■ Prompt
An exact copy of every record, without the pictures, is what should come back.

Start of Block

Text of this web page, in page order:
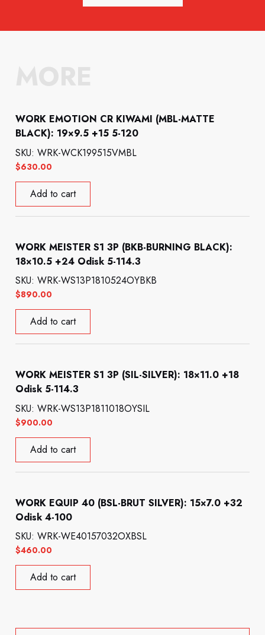
WORK EMOTION CR KIWAMI (MBL-MATTE
BLACK): 19×9.5 +15 5-120
$630.00
SKU: WRK-WCK199515VMBL
Add to cart
WORK MEISTER S1 3P (BKB-BURNING BLACK):
18×10.5 +24 Odisk 5-114.3
$890.00
SKU: WRK-WS13P1810524OYBKB
Add to cart
WORK MEISTER S1 3P (SIL-SILVER): 18×11.0 +18
Odisk 5-114.3
$900.00
SKU: WRK-WS13P1811018OYSIL
Add to cart
WORK EQUIP 40 (BSL-BRUT SILVER): 15×7.0 +32
Odisk 4-100
$460.00
SKU: WRK-WE40157032OXBSL
Add to cart
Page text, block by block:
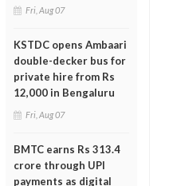
Fri, Aug 07
KSTDC opens Ambaari
double-decker bus for
private hire from Rs
12,000 in Bengaluru
Fri, Aug 07
BMTC earns Rs 313.4
crore through UPI
payments as digital
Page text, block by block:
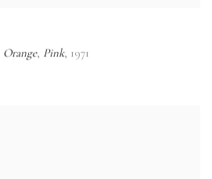
Orange, Pink, 1971
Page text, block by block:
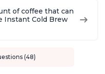
of coffee that can
Instant Cold Brew
(48)
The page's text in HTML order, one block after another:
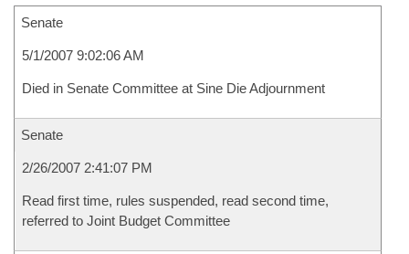
Senate
5/1/2007 9:02:06 AM
Died in Senate Committee at Sine Die Adjournment
Senate
2/26/2007 2:41:07 PM
Read first time, rules suspended, read second time,
referred to Joint Budget Committee
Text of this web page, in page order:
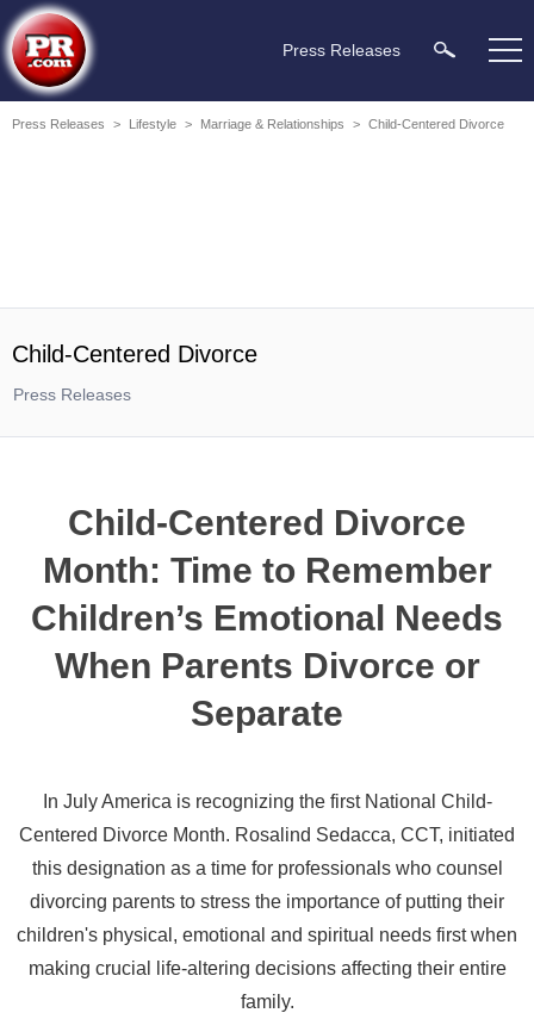
Press Releases
Press Releases > Lifestyle > Marriage & Relationships > Child-Centered Divorce
Child-Centered Divorce
Press Releases
Child-Centered Divorce
Month: Time to Remember
Children’s Emotional Needs
When Parents Divorce or
Separate
In July America is recognizing the first National Child-
Centered Divorce Month. Rosalind Sedacca, CCT, initiated
this designation as a time for professionals who counsel
divorcing parents to stress the importance of putting their
children's physical, emotional and spiritual needs first when
making crucial life-altering decisions affecting their entire
family.
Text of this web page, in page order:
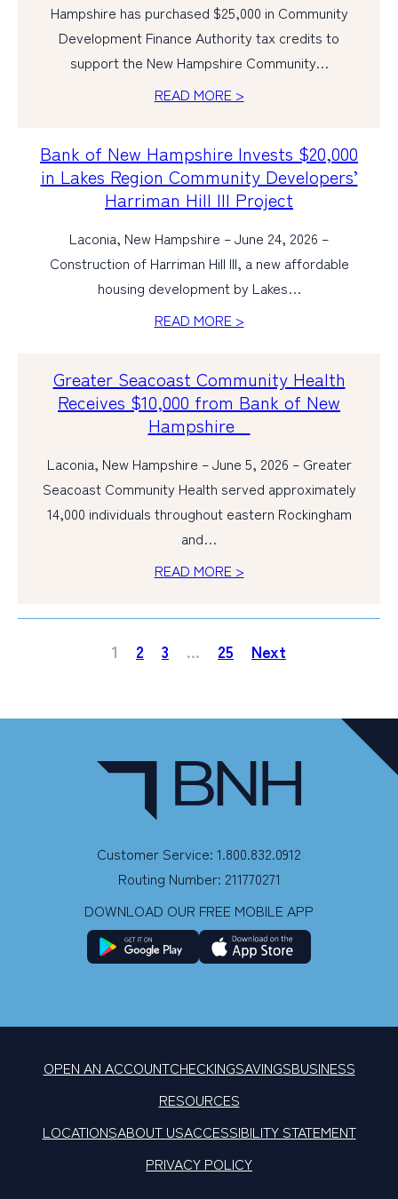
Hampshire has purchased $25,000 in Community
Development Finance Authority tax credits to
support the New Hampshire Community…
READ MORE >
Bank of New Hampshire Invests $20,000
in Lakes Region Community Developers’
Harriman Hill III Project
Laconia, New Hampshire – June 24, 2026 –
Construction of Harriman Hill III, a new affordable
housing development by Lakes…
READ MORE >
Greater Seacoast Community Health
Receives $10,000 from Bank of New
Hampshire
Laconia, New Hampshire – June 5, 2026 – Greater
Seacoast Community Health served approximately
14,000 individuals throughout eastern Rockingham
and…
READ MORE >
1 2 3 … 25 Next
Customer Service: 1.800.832.0912
Routing Number: 211770271
DOWNLOAD OUR FREE MOBILE APP
OPEN AN ACCOUNTCHECKINGSAVINGSBUSINESS
RESOURCES
LOCATIONSABOUT USACCESSIBILITY STATEMENT
PRIVACY POLICY
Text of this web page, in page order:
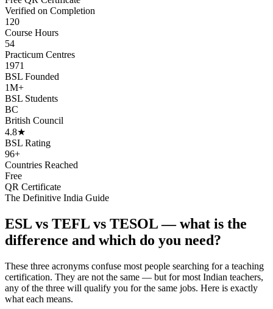
Verified on Completion
120
Course Hours
54
Practicum Centres
1971
BSL Founded
1M+
BSL Students
BC
British Council
4.8★
BSL Rating
96+
Countries Reached
Free
QR Certificate
The Definitive India Guide
ESL vs TEFL vs TESOL — what is the
difference and which do you need?
These three acronyms confuse most people searching for a teaching
certification. They are not the same — but for most Indian teachers,
any of the three will qualify you for the same jobs. Here is exactly
what each means.
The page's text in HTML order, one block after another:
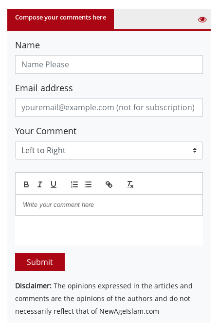
Compose your comments here
Name
Email address
Your Comment
Submit
Disclaimer: The opinions expressed in the articles and
comments are the opinions of the authors and do not
necessarily reflect that of NewAgeIslam.com
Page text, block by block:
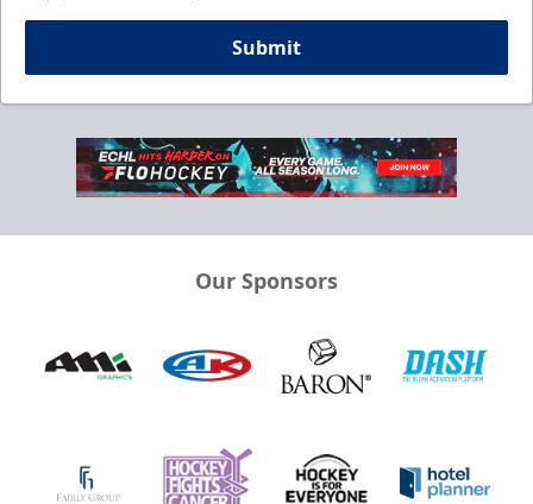
Submit
Our Sponsors
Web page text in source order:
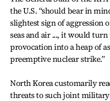
the U.S. “should bear in
slightest sign of aggression
seas and air ..., it would
provocation into a heap of
preemptive nuclear strike.”
North Korea customarily
threats to such joint military
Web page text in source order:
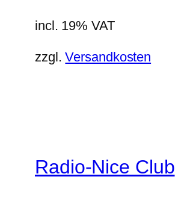
incl. 19% VAT
zzgl.Versandkosten
Radio-Nice Club
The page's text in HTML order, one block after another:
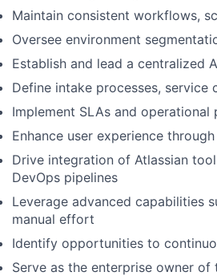
Maintain consistent workflows,
Oversee environment
Establish and lead a centralized
Define intake processes,
Implement SLAs and
Enhance user experience
Drive integration of Atlassian
DevOps pipelines
Leverage advanced capabilities
manual effort
Identify opportunities to
Serve as the enterprise owner
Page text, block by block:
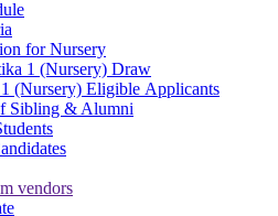
for Nursery
1 (Nursery) Draw
(Nursery) Eligible Applicants
Sibling & Alumni
vendors
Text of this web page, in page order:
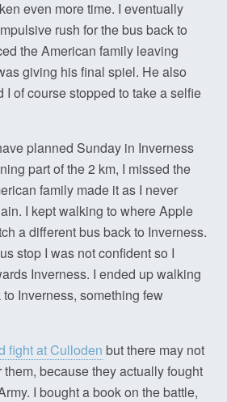
even more time. I eventually
rush for the bus back to
the American family leaving
giving his final spiel. He also
of course stopped to take a selfie
planned Sunday in Inverness
part of the 2 km, I missed the
family made it as I never
I kept walking to where Apple
a different bus back to Inverness.
stop I was not confident so I
Inverness. I ended up walking
Inverness, something few
fight at Culloden but there may not
because they actually fought
I bought a book on the battle,
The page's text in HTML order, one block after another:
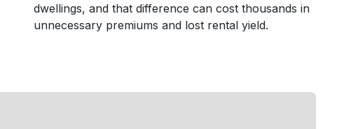
dwellings, and that difference can cost thousands in
unnecessary premiums and lost rental yield.
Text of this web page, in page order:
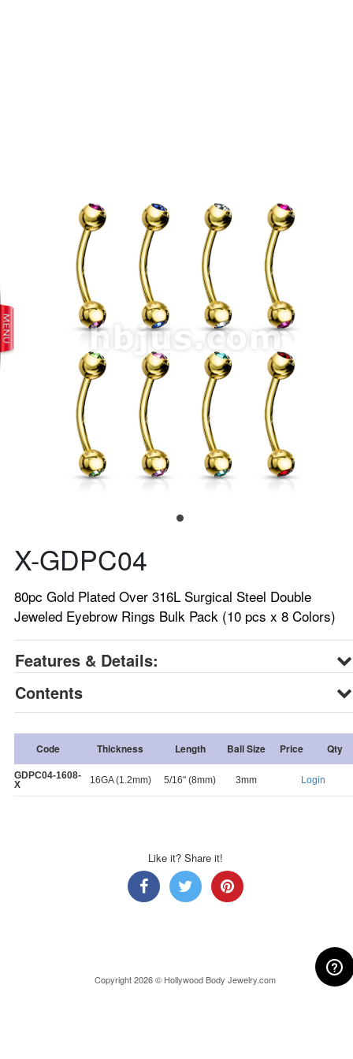
X-GDPC04
80pc Gold Plated Over 316L Surgical Steel Double
Jeweled Eyebrow Rings Bulk Pack (10 pcs x 8 Colors)
Features & Details:
Contents
Code Thickness Length Ball Size Price Qty
GDPC04-1608-
X
16GA (1.2mm) 5/16" (8mm) 3mm Login
Like it? Share it!
Copyright 2026 © Hollywood Body Jewelry.com
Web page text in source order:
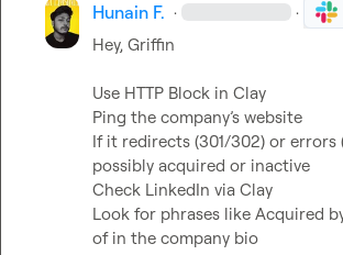
Hunain F. · ·
Hey, Griffin
Use HTTP Block in Clay
Ping the company’s website
If it redirects (301/302) or errors
possibly acquired or inactive
Check LinkedIn via Clay
Look for phrases like Acquired
of in the company bio
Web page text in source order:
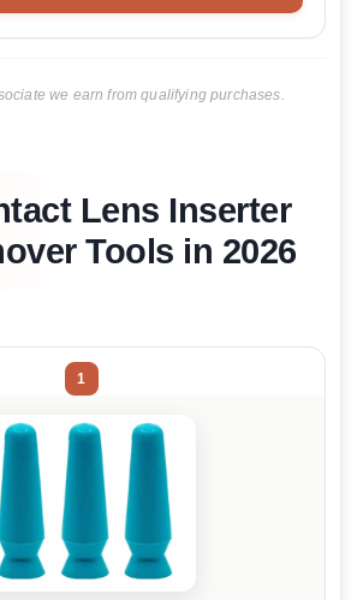
we earn from qualifying purchases.
Lens Inserter
Tools in 2026
1
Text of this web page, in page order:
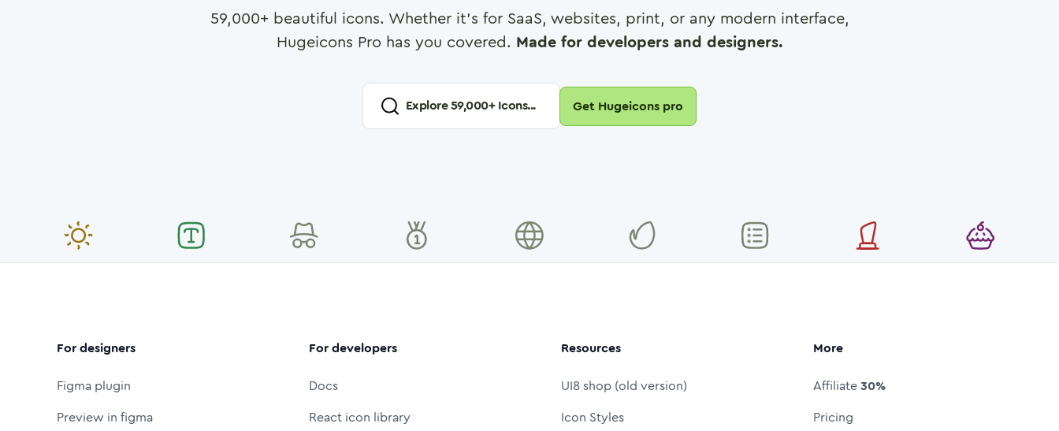
59,000+ beautiful icons. Whether it's for SaaS, websites, print, or any modern interface,
Hugeicons Pro has you covered. Made for developers and designers.
Explore59,000+ Icons... Get Hugeicons pro
For designers
Figma plugin
Preview in figma
For developers
Docs
React icon library
Resources
UI8 shop (old version)
Icon Styles
More
Affiliate30%
Pricing
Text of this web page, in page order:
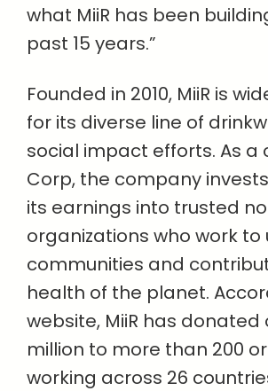
what MiiR has been
past 15 years.”
Founded in 2010, MiiR is
for its diverse line of
social impact efforts. As a
Corp, the company
its earnings into trusted
organizations who work to
communities and
health of the planet.
website, MiiR has donated
million to more than 200
working across 26
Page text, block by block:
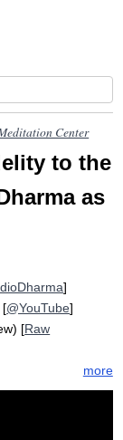
Center
to the
as
]
[@YouTube]
[Raw
more
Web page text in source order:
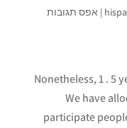
| אפס תגובות
Nonetheless, 1 . 5
We have
participate
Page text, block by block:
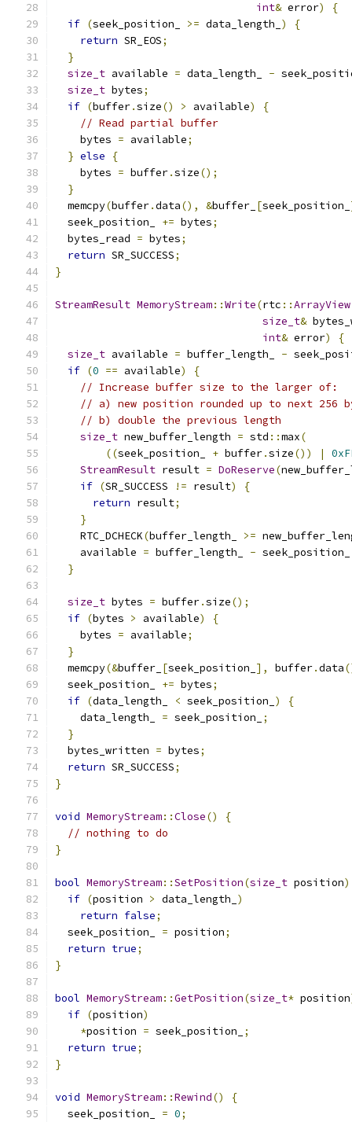
int& error)
{
if (seek_position_ >= data_length_ )
{
return SR_EOS;
}
size_t available = data_length_ -
size_t bytes;
if (buffer.size() > available)
{
// Read partial buffer
    bytes
= available;
} else
{
    bytes
= buffer.size();
}
  memcpy
(buffer.data(), &buffer_ [seek_position_
  seek_position_
+= bytes;
  bytes_read
= bytes;
return SR_SUCCESS;
}
StreamResult MemoryStream::Write(rtc ::ArrayView
size_t&
int& error)
{
size_t available = buffer_length_ -
if (0 == available)
{
// Increase buffer size to the larger of:
// a) new position rounded up to next 256
// b) double the previous length
size_t new_buffer_length = std ::max(
((seek_position_ + buffer.size()) |
StreamResult result = DoReserve(
if (SR_SUCCESS != result)
{
return result;
}
    RTC_DCHECK
(buffer_length_ >=
    available
= buffer_length_ - seek_position_
}
size_t bytes = buffer.size();
if (bytes > available)
{
    bytes
= available;
}
  memcpy
(&buffer_ [seek_position_ ], buffer.data
  seek_position_
+= bytes;
if (data_length_ < seek_position_ )
{
    data_length_
= seek_position_
;
}
  bytes_written
= bytes;
return SR_SUCCESS;
}
void MemoryStream::Close()
{
// nothing to do
}
bool MemoryStream::SetPosition(size_t position)
if (position > data_length_ )
return false;
  seek_position_
= position;
return true;
}
bool MemoryStream::GetPosition(size_t* position
if (position)
*position = seek_position_
;
return true;
}
void MemoryStream::Rewind()
{
  seek_position_
= 0;
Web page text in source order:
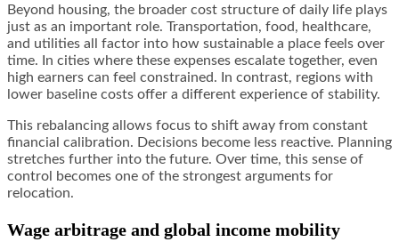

End of Block

■ Result
Text of this web page, in page order:
WORK EMOTION CR KIWAMI (MBL-MATTE
BLACK): 19×9.5 +15 5-120
$630.00
SKU: WRK-WCK199515VMBL
Add to cart
WORK MEISTER S1 3P (BKB-BURNING BLACK):
18×10.5 +24 Odisk 5-114.3
$890.00
SKU: WRK-WS13P1810524OYBKB
Add to cart
WORK MEISTER S1 3P (SIL-SILVER): 18×11.0 +18
Odisk 5-114.3
$900.00
SKU: WRK-WS13P1811018OYSIL
Add to cart
WORK EQUIP 40 (BSL-BRUT SILVER): 15×7.0 +32
Odisk 4-100
$460.00
SKU: WRK-WE40157032OXBSL
Add to cart
Page text, block by block:
Fri, Aug 07
KSTDC opens Ambaari
double-decker bus for
private hire from Rs
12,000 in Bengaluru
Fri, Aug 07
BMTC earns Rs 313.4
crore through UPI
payments as digital
Page text, block by block:
Orange, Pink, 1971
Page text, block by block:
of coffee that can
Instant Cold Brew
(48)
The page's text in HTML order, one block after another:
Senate
5/1/2007 9:02:06 AM
Died in Senate Committee at Sine Die Adjournment
Senate
2/26/2007 2:41:07 PM
Read first time, rules suspended, read second time,
referred to Joint Budget Committee
Text of this web page, in page order:
Press Releases
Press Releases > Lifestyle > Marriage & Relationships > Child-Centered Divorce
Child-Centered Divorce
Press Releases
Child-Centered Divorce
Month: Time to Remember
Children’s Emotional Needs
When Parents Divorce or
Separate
In July America is recognizing the first National Child-
Centered Divorce Month. Rosalind Sedacca, CCT, initiated
this designation as a time for professionals who counsel
divorcing parents to stress the importance of putting their
children's physical, emotional and spiritual needs first when
making crucial life-altering decisions affecting their entire
family.
Text of this web page, in page order:
Hampshire has purchased $25,000 in Community
Development Finance Authority tax credits to
support the New Hampshire Community…
READ MORE >
Bank of New Hampshire Invests $20,000
in Lakes Region Community Developers’
Harriman Hill III Project
Laconia, New Hampshire – June 24, 2026 –
Construction of Harriman Hill III, a new affordable
housing development by Lakes…
READ MORE >
Greater Seacoast Community Health
Receives $10,000 from Bank of New
Hampshire
Laconia, New Hampshire – June 5, 2026 – Greater
Seacoast Community Health served approximately
14,000 individuals throughout eastern Rockingham
and…
READ MORE >
1 2 3 … 25 Next
Customer Service: 1.800.832.0912
Routing Number: 211770271
DOWNLOAD OUR FREE MOBILE APP
OPEN AN ACCOUNTCHECKINGSAVINGSBUSINESS
RESOURCES
LOCATIONSABOUT USACCESSIBILITY STATEMENT
PRIVACY POLICY
Text of this web page, in page order:
Verified on Completion
120
Course Hours
54
Practicum Centres
1971
BSL Founded
1M+
BSL Students
BC
British Council
4.8★
BSL Rating
96+
Countries Reached
Free
QR Certificate
The Definitive India Guide
ESL vs TEFL vs TESOL — what is the
difference and which do you need?
These three acronyms confuse most people searching for a teaching
certification. They are not the same — but for most Indian teachers,
any of the three will qualify you for the same jobs. Here is exactly
what each means.
The page's text in HTML order, one block after another:
Compose your comments here
Name
Email address
Your Comment
Submit
Disclaimer: The opinions expressed in the articles and
comments are the opinions of the authors and do not
necessarily reflect that of NewAgeIslam.com
Page text, block by block:
Submit
Our Sponsors
Web page text in source order:
the U.S. “should bear in
slightest sign of aggression
seas and air ..., it would
provocation into a heap of
preemptive nuclear strike.”
North Korea customarily
threats to such joint military
Web page text in source order:
incl. 19% VAT
zzgl.Versandkosten
Radio-Nice Club
The page's text in HTML order, one block after another:
Maintain consistent workflows,
Oversee environment
Establish and lead a centralized
Define intake processes,
Implement SLAs and
Enhance user experience
Drive integration of Atlassian
DevOps pipelines
Leverage advanced capabilities
manual effort
Identify opportunities to
Serve as the enterprise owner
Page text, block by block:
for Nursery
1 (Nursery) Draw
(Nursery) Eligible Applicants
Sibling & Alumni
vendors
Text of this web page, in page order:
even more time. I eventually
rush for the bus back to
the American family leaving
giving his final spiel. He also
of course stopped to take a selfie
planned Sunday in Inverness
part of the 2 km, I missed the
family made it as I never
I kept walking to where Apple
a different bus back to Inverness.
stop I was not confident so I
Inverness. I ended up walking
Inverness, something few
fight at Culloden but there may not
because they actually fought
I bought a book on the battle,
The page's text in HTML order, one block after another:
dwellings, and that difference can cost thousands in
unnecessary premiums and lost rental yield.
Text of this web page, in page order:
X-GDPC04
80pc Gold Plated Over 316L Surgical Steel Double
Jeweled Eyebrow Rings Bulk Pack (10 pcs x 8 Colors)
Features & Details:
Contents
Code Thickness Length Ball Size Price Qty
GDPC04-1608-
X
16GA (1.2mm) 5/16" (8mm) 3mm Login
Like it? Share it!
Copyright 2026 © Hollywood Body Jewelry.com
Web page text in source order:
Hunain F. · ·
Hey, Griffin
Use HTTP Block in Clay
Ping the company’s website
If it redirects (301/302) or errors
possibly acquired or inactive
Check LinkedIn via Clay
Look for phrases like Acquired
of in the company bio
Web page text in source order:
we earn from qualifying purchases.
Lens Inserter
Tools in 2026
1
Text of this web page, in page order:
59,000+ beautiful icons. Whether it's for SaaS, websites, print, or any modern interface,
Hugeicons Pro has you covered. Made for developers and designers.
Explore59,000+ Icons... Get Hugeicons pro
For designers
Figma plugin
Preview in figma
For developers
Docs
React icon library
Resources
UI8 shop (old version)
Icon Styles
More
Affiliate30%
Pricing
Text of this web page, in page order:
what MiiR has been
past 15 years.”
Founded in 2010, MiiR is
for its diverse line of
social impact efforts. As a
Corp, the company
its earnings into trusted
organizations who work to
communities and
health of the planet.
website, MiiR has donated
million to more than 200
working across 26
Page text, block by block:
Center
to the
as
]
[@YouTube]
[Raw
more
Web page text in source order:
| אפס תגובות
Nonetheless, 1 . 5
We have
participate
Page text, block by block:
int& error)
{
if (seek_position_ >= data_length_ )
{
return SR_EOS;
}
size_t available = data_length_ -
size_t bytes;
if (buffer.size() > available)
{
// Read partial buffer
    bytes
= available;
} else
{
    bytes
= buffer.size();
}
  memcpy
(buffer.data(), &buffer_ [seek_position_
  seek_position_
+= bytes;
  bytes_read
= bytes;
return SR_SUCCESS;
}
StreamResult MemoryStream::Write(rtc ::ArrayView
size_t&
int& error)
{
size_t available = buffer_length_ -
if (0 == available)
{
// Increase buffer size to the larger of:
// a) new position rounded up to next 256
// b) double the previous length
size_t new_buffer_length = std ::max(
((seek_position_ + buffer.size()) |
StreamResult result = DoReserve(
if (SR_SUCCESS != result)
{
return result;
}
    RTC_DCHECK
(buffer_length_ >=
    available
= buffer_length_ - seek_position_
}
size_t bytes = buffer.size();
if (bytes > available)
{
    bytes
= available;
}
  memcpy
(&buffer_ [seek_position_ ], buffer.data
  seek_position_
+= bytes;
if (data_length_ < seek_position_ )
{
    data_length_
= seek_position_
;
}
  bytes_written
= bytes;
return SR_SUCCESS;
}
void MemoryStream::Close()
{
// nothing to do
}
bool MemoryStream::SetPosition(size_t position)
if (position > data_length_ )
return false;
  seek_position_
= position;
return true;
}
bool MemoryStream::GetPosition(size_t* position
if (position)
*position = seek_position_
;
return true;
}
void MemoryStream::Rewind()
{
  seek_position_
= 0;
Web page text in source order:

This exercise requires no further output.